ECLI:NL:RBROT:2024:1857

Rechtbank Rotterdam

Datum uitspraak
19 februari 2024
Publicatiedatum
8 maart 2024
Zaaknummer
10693833 VZ VERZ 23-8747eind
Instantie
Rechtbank Rotterdam
Type
Uitspraak
Rechtsgebied
Civiel recht; Arbeidsrecht
Procedures
  • Beschikking
Rechters
Vindplaatsen
  • Rechtspraak.nl
AI samenvatting door LexboostAutomatisch gegenereerd

Beoordeling van een deskundigenoordeel in een arbeidsconflict met betrekking tot loonvordering en arbeidsongeschiktheid

In deze zaak heeft de kantonrechter van de Rechtbank Rotterdam op 19 februari 2024 uitspraak gedaan in een arbeidsrechtelijke kwestie tussen verzoeker en verweerder.
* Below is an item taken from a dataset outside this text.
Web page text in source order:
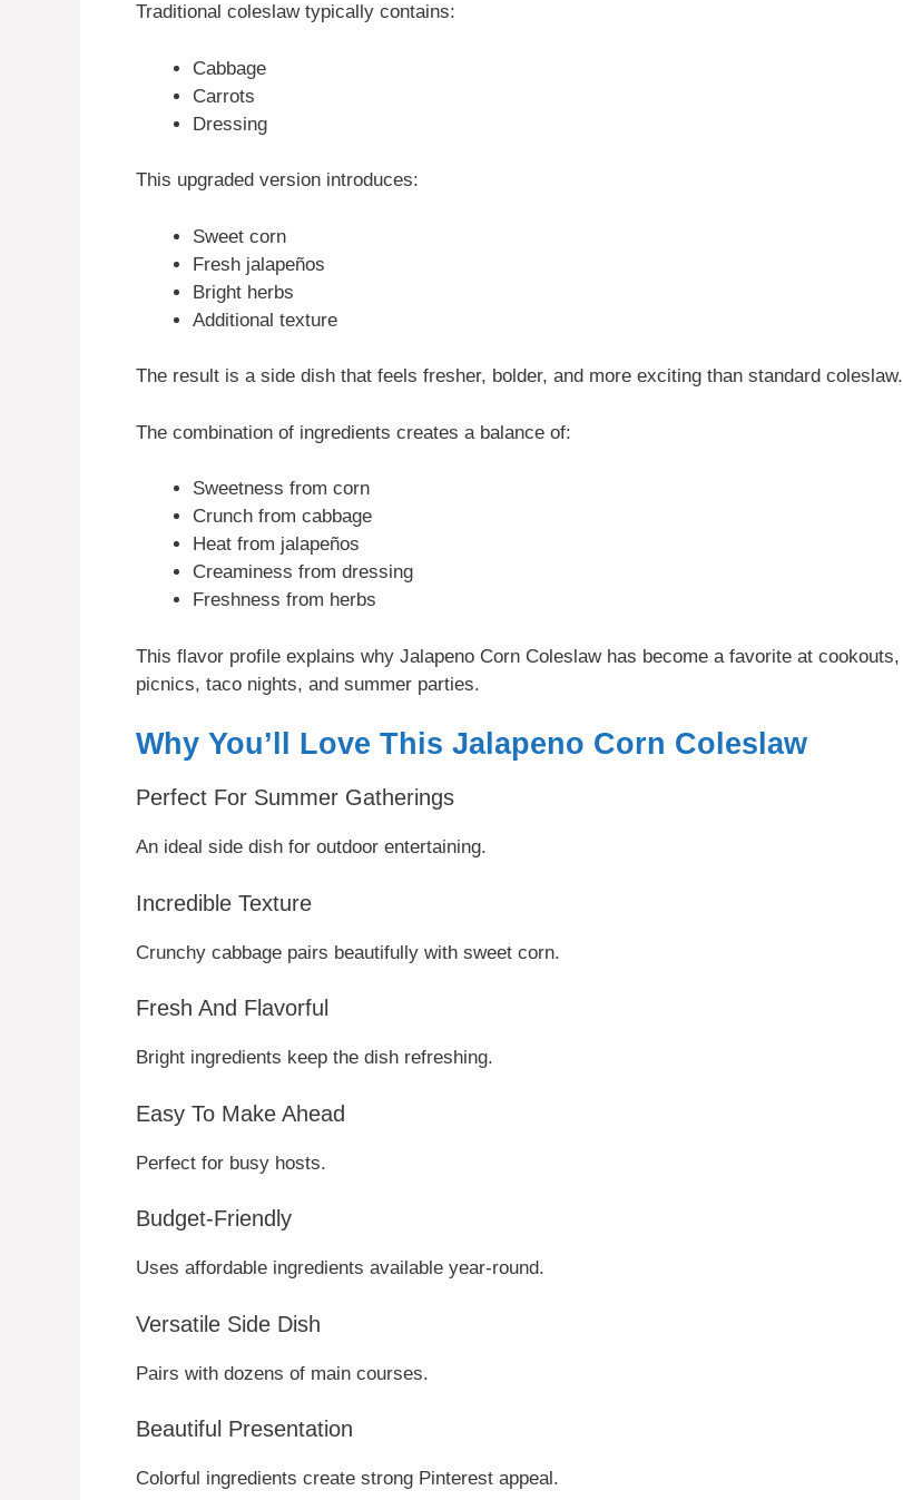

Verzoeker had een loonvordering ingediend en stelde dat hij arbeidsongeschikt was voor zijn eigen werk als keukenmedewerker. De kantonrechter heeft verzoeker in de gelegenheid gesteld om een deskundigenoordeel van het UWV over te leggen ter onderbouwing van zijn ziekte. Dit deskundigenoordeel werd op 6 januari 2024 ingediend, maar de kantonrechter kon hieraan niet de waarde hechten die verzoeker eraan gehecht wilde zien. De verzekeringsarts van het UWV had geen hoor en wederhoor toegepast en onvoldoende inzicht gegeven in zijn oordeel over de arbeidsongeschiktheid van verzoeker.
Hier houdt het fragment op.